→ Task details
Produce an exact copy of the line containing "minifurgoneta, Sedan, SUV" and of every line after it in the material below, ending with the final line.

Segment Start: Records shown

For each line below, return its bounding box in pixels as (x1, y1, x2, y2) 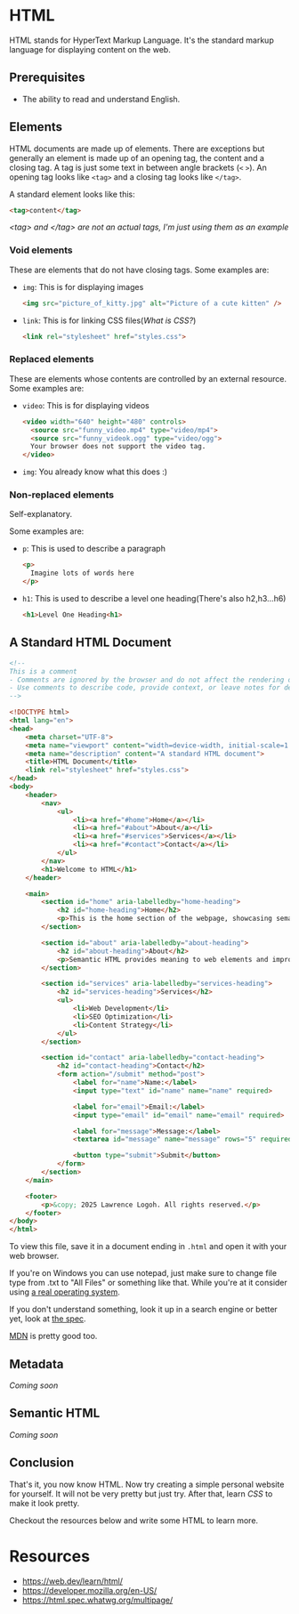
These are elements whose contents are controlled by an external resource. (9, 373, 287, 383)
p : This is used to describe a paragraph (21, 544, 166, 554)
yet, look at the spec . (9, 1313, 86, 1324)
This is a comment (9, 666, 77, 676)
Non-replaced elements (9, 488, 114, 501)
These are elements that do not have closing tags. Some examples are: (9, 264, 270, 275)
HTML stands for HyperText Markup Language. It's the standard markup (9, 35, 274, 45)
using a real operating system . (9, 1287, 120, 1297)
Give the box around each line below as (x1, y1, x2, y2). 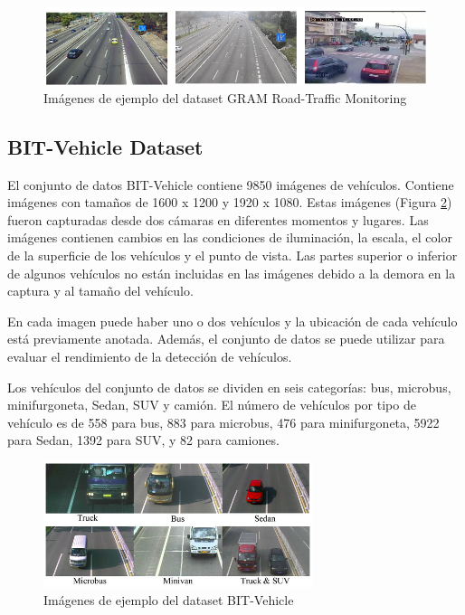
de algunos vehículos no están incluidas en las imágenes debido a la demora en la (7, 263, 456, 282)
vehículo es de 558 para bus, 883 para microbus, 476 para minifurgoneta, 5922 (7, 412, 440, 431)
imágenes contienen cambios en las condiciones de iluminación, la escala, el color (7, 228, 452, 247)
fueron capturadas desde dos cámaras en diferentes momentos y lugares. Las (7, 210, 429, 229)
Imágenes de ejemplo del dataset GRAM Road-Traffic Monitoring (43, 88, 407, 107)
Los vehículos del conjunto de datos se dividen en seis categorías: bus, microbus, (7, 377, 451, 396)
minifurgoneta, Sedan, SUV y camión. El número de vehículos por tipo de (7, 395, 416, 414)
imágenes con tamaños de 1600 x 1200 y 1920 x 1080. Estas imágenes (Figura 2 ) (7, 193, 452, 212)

Segment End: Records shown

→ Reply
minifurgoneta, Sedan, SUV y camión. El número de vehículos por tipo de (7, 395, 416, 414)
imágenes con tamaños de 1600 x 1200 y 1920 x 1080. Estas imágenes (Figura 2 ) (7, 193, 452, 212)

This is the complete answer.